The possible interaction between parainfluenza virus RNAs and endogenous miRNAs in human and mouse lungs

The MPIV and HPIV genomes localize and replicate in the cytoplasm (Takimoto and Portner, 2004). The MPIV or HPIV genome (negative-stranded RNA) is 15,384 or 15,504 nucleotides in length (Hulo et al., 2011), and its complementary strand (positive-stranded RNA) is transcribed as a replication intermediate or mRNA. We visualized how the genome and complementary strand of MPIV (Fig. 2A) or HPIV (Fig. 2B) could interact with endogenous miRNAs in human or mouse lungs. The vertical axis of each plot shows the total number of possible interactions with miRNA at each position. Extensive interaction with miRNAs through the genome and its complementary strand was observed in both MPIV and HPIV (Fig. 2A and B). The total counts of possible interactions with miRNAs in the MPIV genome were 485 or 375 and those in the complementary strand were 412 or 316 in human and mouse lungs, respectively. In contrast, those in the HPIV genome were 431 or 339, and those in the complementary strand were 321 and 278 in human and mouse lungs, respectively. These results suggest that both strands of MPIV or HPIV can interact with endogenous miRNAs in human lungs than in mouse lungs. Furthermore, the genome showed higher counts of possible interaction than its complementary sequences for both MPIV and HPIV.

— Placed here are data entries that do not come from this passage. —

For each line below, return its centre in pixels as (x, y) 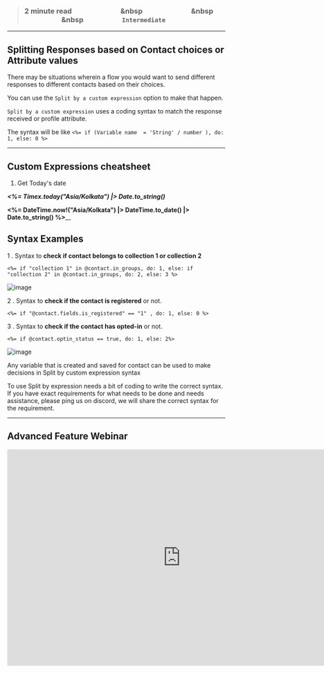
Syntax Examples (46, 239)
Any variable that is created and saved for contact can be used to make (109, 365)
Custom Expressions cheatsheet (79, 167)
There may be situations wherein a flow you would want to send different (111, 77)
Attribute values (43, 61)
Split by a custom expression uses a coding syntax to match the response (115, 111)
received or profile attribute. (47, 119)
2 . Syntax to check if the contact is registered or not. (84, 300)
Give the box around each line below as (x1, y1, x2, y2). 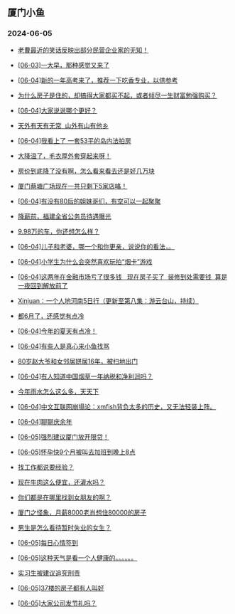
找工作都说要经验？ (17, 462, 75, 471)
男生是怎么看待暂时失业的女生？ (17, 523, 111, 531)
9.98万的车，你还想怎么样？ (17, 227, 100, 235)
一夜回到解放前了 (17, 281, 68, 290)
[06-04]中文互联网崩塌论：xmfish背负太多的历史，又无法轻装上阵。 (17, 402, 217, 411)
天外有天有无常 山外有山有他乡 (17, 121, 109, 129)
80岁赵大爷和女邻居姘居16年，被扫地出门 (17, 356, 138, 365)
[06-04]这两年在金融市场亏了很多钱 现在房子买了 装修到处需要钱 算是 (17, 272, 228, 281)
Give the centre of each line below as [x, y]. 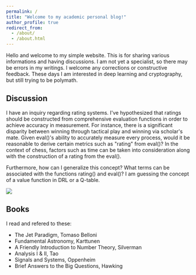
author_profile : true [32, 22]
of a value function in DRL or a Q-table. [53, 180]
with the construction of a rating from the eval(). [64, 156]
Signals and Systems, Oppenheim [55, 259]
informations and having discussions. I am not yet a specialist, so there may [97, 61]
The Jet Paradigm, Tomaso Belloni [56, 235]
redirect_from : [24, 28]
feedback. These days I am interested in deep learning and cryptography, [94, 74]
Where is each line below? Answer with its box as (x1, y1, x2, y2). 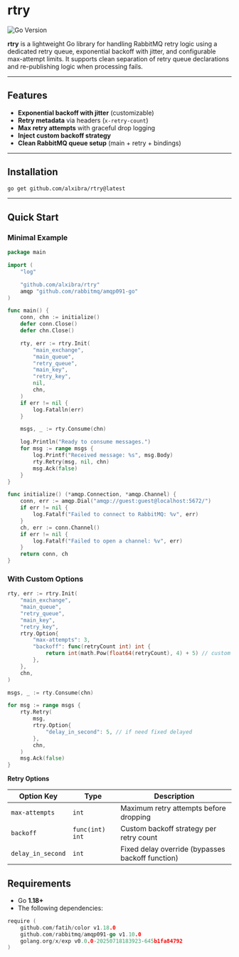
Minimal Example (7, 232, 68, 242)
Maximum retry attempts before (120, 803, 226, 813)
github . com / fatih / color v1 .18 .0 (20, 924, 116, 931)
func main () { (7, 307, 50, 315)
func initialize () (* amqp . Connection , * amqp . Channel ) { (7, 491, 176, 498)
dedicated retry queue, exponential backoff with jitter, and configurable (7, 47, 216, 56)
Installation (7, 166, 58, 178)
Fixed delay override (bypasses (120, 844, 225, 854)
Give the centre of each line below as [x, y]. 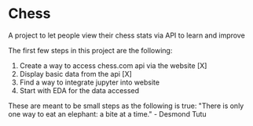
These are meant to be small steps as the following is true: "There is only [126, 106]
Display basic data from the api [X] [75, 74]
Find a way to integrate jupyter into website [89, 82]
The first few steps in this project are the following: [90, 50]
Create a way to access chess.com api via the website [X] [113, 65]
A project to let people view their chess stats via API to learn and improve [126, 35]
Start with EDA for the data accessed [79, 90]
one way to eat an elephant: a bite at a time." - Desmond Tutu [107, 113]
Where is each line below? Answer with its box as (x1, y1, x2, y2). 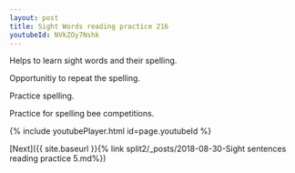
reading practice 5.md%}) (9, 153, 107, 164)
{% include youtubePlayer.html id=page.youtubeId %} (9, 126, 212, 137)
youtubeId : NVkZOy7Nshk (9, 30, 100, 39)
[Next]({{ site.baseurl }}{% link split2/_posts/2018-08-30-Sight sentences (9, 143, 287, 155)
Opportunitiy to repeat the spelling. (9, 73, 141, 84)
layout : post (9, 13, 59, 23)
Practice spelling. (9, 90, 75, 101)
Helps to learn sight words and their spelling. (9, 56, 178, 66)
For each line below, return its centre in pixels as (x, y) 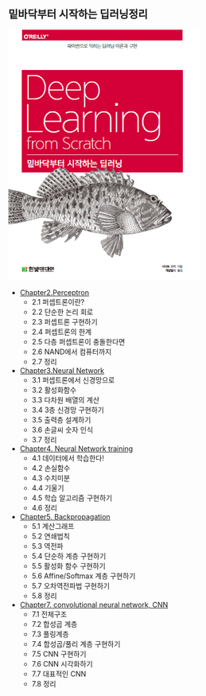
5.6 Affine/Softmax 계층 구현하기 (84, 576)
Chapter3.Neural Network (62, 370)
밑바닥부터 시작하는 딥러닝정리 (78, 14)
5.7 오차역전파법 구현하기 (70, 585)
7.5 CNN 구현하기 (59, 654)
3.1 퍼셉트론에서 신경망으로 (73, 379)
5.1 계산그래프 (53, 526)
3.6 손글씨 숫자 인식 (62, 430)
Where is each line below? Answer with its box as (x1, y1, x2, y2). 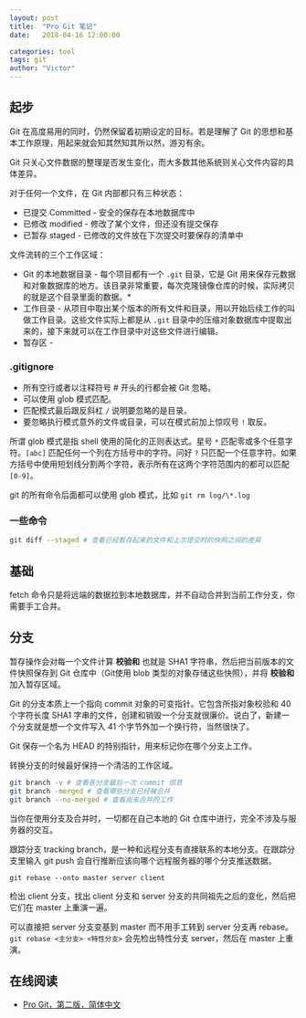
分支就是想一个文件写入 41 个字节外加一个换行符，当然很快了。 (16, 720, 255, 731)
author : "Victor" (9, 64, 76, 73)
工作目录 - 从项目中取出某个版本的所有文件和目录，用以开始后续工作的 (22, 302, 288, 313)
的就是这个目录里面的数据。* (22, 291, 132, 302)
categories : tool (9, 47, 76, 56)
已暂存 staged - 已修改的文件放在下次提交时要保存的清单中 (22, 229, 244, 240)
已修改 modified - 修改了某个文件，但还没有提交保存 (22, 218, 219, 229)
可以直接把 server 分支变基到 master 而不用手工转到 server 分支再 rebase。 (9, 921, 294, 932)
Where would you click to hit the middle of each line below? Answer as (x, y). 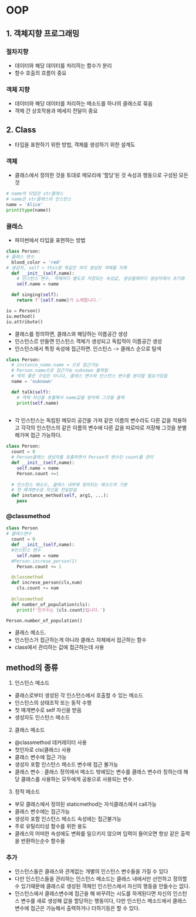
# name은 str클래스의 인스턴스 (39, 199)
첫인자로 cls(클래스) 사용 (43, 750)
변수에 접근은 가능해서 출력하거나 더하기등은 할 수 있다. (77, 908)
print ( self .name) (38, 403)
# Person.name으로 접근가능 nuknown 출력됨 (60, 371)
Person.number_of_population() (44, 621)
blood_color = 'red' (36, 262)
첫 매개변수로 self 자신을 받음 (48, 710)
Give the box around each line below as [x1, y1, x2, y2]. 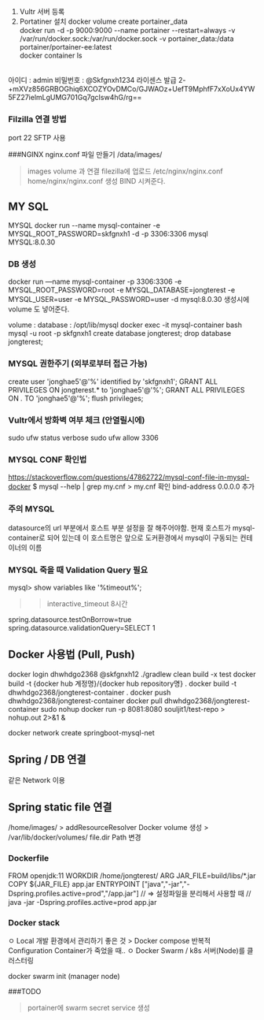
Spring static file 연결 [8, 800, 112, 813]
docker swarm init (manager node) [8, 971, 120, 981]
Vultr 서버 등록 [19, 7, 65, 16]
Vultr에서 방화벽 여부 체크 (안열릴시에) [8, 415, 145, 426]
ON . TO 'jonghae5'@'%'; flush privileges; [8, 393, 144, 403]
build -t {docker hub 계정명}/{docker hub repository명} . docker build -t [8, 679, 237, 688]
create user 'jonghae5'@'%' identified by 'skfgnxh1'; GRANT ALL [8, 377, 218, 386]
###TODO [8, 986, 42, 996]
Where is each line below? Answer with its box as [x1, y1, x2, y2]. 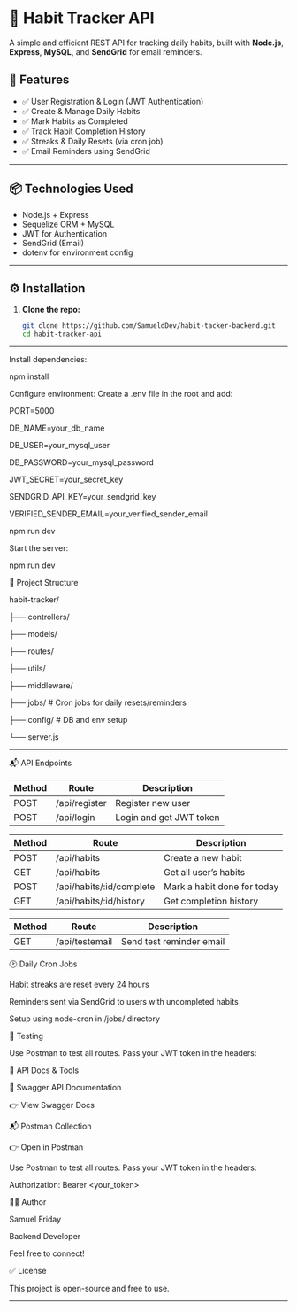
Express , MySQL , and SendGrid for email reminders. [9, 46, 202, 57]
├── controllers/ [9, 611, 71, 623]
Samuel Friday [9, 1214, 62, 1225]
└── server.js [9, 732, 59, 742]
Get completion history [163, 895, 259, 907]
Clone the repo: [21, 305, 81, 315]
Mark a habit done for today [163, 880, 279, 893]
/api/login [56, 811, 95, 824]
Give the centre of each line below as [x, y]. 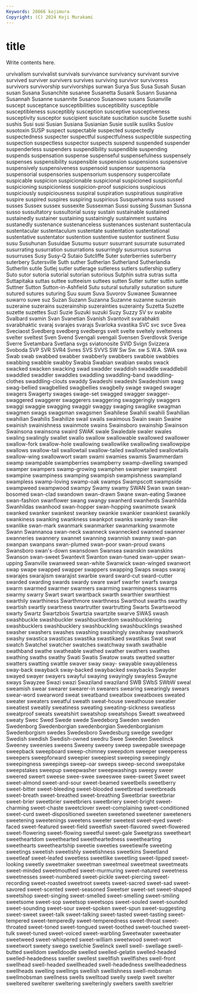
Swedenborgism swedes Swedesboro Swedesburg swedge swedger [89, 733]
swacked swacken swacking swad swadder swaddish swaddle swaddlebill [97, 369]
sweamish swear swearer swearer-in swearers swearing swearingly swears [98, 689]
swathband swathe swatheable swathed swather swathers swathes [88, 651]
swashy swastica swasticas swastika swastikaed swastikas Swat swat [91, 639]
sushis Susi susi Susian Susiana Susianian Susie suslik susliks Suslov [90, 124]
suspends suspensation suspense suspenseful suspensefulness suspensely [98, 156]
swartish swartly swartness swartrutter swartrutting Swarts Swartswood [94, 607]
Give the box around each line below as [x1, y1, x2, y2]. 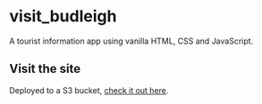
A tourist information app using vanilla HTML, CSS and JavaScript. [9, 36, 254, 46]
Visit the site [9, 61, 81, 76]
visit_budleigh [9, 6, 117, 27]
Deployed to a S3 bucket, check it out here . [9, 84, 169, 95]
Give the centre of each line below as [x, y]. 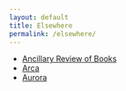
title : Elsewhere [41, 26]
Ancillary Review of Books [69, 59]
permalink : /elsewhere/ [53, 34]
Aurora [34, 78]
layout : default [39, 17]
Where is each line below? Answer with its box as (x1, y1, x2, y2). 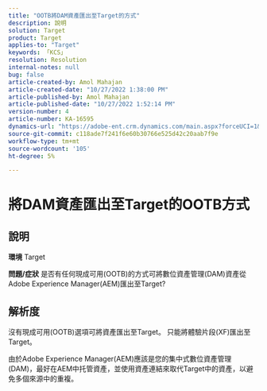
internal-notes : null (8, 64, 80, 72)
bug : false (8, 71, 44, 79)
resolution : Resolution (8, 56, 87, 64)
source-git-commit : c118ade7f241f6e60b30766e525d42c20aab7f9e (8, 130, 219, 137)
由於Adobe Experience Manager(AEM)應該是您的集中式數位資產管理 (8, 354, 232, 364)
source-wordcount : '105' (8, 145, 91, 153)
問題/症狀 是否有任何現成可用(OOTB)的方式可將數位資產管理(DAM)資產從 (8, 269, 246, 279)
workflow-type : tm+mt (8, 137, 80, 145)
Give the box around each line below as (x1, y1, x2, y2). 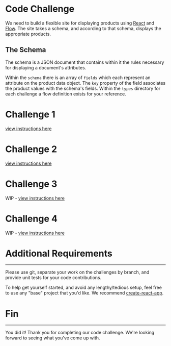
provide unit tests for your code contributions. (5, 275, 102, 281)
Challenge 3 (5, 178, 58, 189)
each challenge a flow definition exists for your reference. (5, 90, 126, 97)
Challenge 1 (5, 108, 55, 120)
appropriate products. (5, 31, 51, 37)
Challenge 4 (5, 213, 58, 225)
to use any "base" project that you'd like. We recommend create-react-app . (5, 290, 164, 296)
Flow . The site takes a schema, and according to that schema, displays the (5, 25, 161, 31)
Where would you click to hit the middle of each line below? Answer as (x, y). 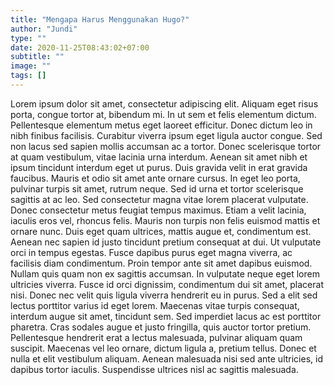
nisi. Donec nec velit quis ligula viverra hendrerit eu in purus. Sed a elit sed (164, 295)
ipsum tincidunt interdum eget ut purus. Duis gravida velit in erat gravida (159, 167)
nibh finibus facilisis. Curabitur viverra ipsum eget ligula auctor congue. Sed (166, 135)
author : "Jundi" (44, 29)
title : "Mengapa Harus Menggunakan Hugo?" (100, 19)
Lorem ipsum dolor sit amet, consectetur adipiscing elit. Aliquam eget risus (164, 103)
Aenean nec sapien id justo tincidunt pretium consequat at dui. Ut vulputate (166, 242)
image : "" (31, 66)
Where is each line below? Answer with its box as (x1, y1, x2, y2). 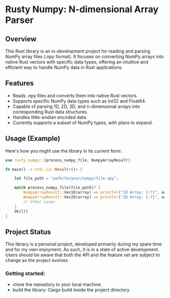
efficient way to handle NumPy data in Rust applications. (5, 65, 123, 70)
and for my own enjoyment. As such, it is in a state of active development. (5, 247, 159, 253)
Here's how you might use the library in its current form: (5, 147, 122, 154)
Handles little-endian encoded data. (12, 114, 88, 120)
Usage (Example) (5, 134, 61, 143)
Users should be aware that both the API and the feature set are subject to (5, 252, 160, 258)
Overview (5, 35, 37, 43)
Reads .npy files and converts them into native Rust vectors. (12, 93, 138, 99)
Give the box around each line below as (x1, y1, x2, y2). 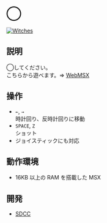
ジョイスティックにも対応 (15, 137, 79, 144)
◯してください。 (6, 64, 51, 71)
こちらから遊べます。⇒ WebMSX (6, 71, 90, 78)
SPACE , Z (15, 122, 35, 129)
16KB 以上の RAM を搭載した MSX (15, 174, 101, 181)
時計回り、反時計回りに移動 (15, 115, 86, 123)
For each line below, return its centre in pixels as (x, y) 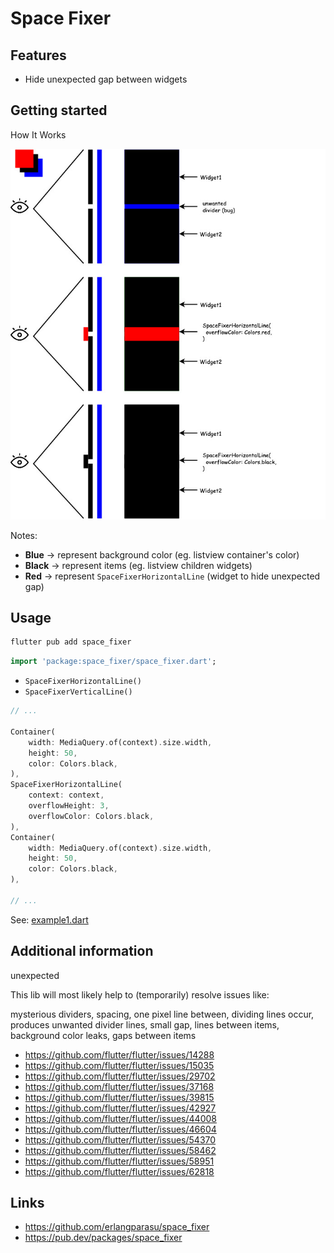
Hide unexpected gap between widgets (106, 79)
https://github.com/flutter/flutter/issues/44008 (120, 1118)
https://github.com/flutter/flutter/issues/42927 (120, 1108)
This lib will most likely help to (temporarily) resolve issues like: (140, 994)
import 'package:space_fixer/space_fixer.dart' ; (113, 662)
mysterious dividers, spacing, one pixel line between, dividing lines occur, (162, 1014)
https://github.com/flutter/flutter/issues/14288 (119, 1054)
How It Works (38, 134)
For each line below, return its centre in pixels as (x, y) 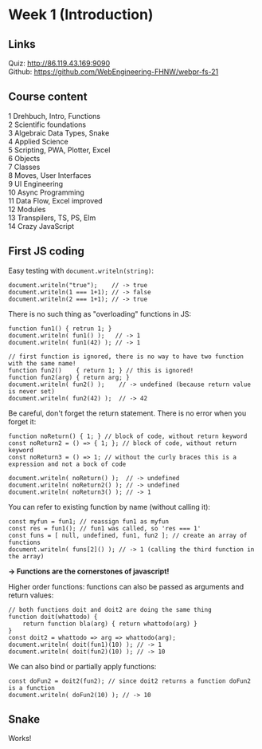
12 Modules (27, 209)
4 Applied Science (39, 141)
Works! (20, 739)
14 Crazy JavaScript (41, 226)
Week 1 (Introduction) (81, 15)
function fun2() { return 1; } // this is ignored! (101, 370)
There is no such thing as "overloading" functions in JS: (100, 313)
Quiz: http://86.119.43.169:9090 (59, 63)
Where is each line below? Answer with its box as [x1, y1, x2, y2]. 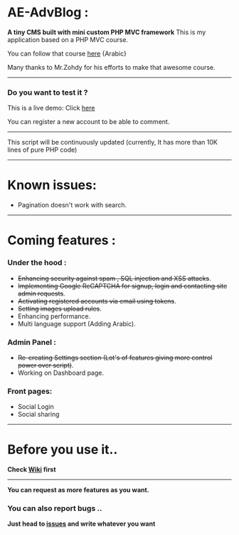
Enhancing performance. [17, 311, 91, 321]
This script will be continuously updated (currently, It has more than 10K [7, 138, 218, 147]
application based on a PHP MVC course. [7, 35, 129, 43]
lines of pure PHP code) [7, 145, 78, 154]
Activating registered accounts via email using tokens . [17, 296, 176, 305]
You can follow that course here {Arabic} [7, 49, 127, 58]
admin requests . [17, 289, 65, 298]
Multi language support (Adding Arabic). [17, 319, 137, 328]

Some positions showed higher counts compared with peripheral regions in both humans and mice (for example, Fig. 2A black asterisk), whereas the others showed no counts. The positions with blue lines indicate the position with higher counts in humans than in mice (human–mouse ≥2) (for example, Fig. 2A blue asterisk), indicating that these positions can interact with endogenous miRNAs in human lungs than those in mouse lungs. The orange lines indicate the position with higher counts in humans than those in mice (mouse–human ≥2) (for example, Fig. 2A orange asterisk), indicating that these positions can interact with endogenous miRNAs in mouse lungs than those in human lungs. Throughout the entire sequence, the number of positions with blue lines was higher than that with orange lines, indicating that these differences may contribute to the differential interaction between viral RNAs and endogenous miRNAs in human and mouse lungs. To determine the quantitative values of target sites for pulmonary miRNAs in each genomic region of HPIV or MPIV, we analyzed the total number of target sites on transcripts encoding N, P, M, F, HN, or L genes, normalized by the length of those transcripts. Each transcript underwent 3-mer shuffling 10 times, and the averaged values of these shuffled sequences from one to 10 iterations were used as the results of the shuffled sequence (Fig. 3). The results showed that the F gene of MPIV is not significantly targeted by mouse pulmonary miRNAs, whereas that is significantly targeted by human pulmonary miRNAs, compared with the shuffled sequence (Fig. 3A). In contrast, The F gene of HPIV is not significantly targeted by human pulmonary miRNAs, whereas that is significantly targeted by mouse pulmonary miRNAs (Fig. 3B). These results suggest the possibility that the viruses had undergone escape mutations on the F gene, which encodes a fusion protein, from being targeted by miRNAs that are expressed in the lungs of host species.

Fig. 3.

Normalized number of target sites of pulmonary miRNAs on each transcript encoding MPIV or HPIV genes. The sequences underwent 3-mer shuffling 10 times, and the averaged values of these shuffled sequences from 1 to 10 iterations were used as the results of the shuffled sequences. The numbers were normalized to the length of the transcripts. Statistical analysis was performed using a one-tailed, two-sample t-test with equal variances. (A) MPIV (B) HPIV.

Fig. 3.

Normalized number of target sites of pulmonary miRNAs on each transcript encoding MPIV or HPIV genes. The sequences underwent 3-mer shuffling 10 times, and the averaged values of these shuffled sequences from 1 to 10 iterations were used as the results of the shuffled sequences. The numbers were normalized to the length of the transcripts. Statistical analysis was performed using a one-tailed, two-sample t-test with equal variances. (A) MPIV (B) HPIV.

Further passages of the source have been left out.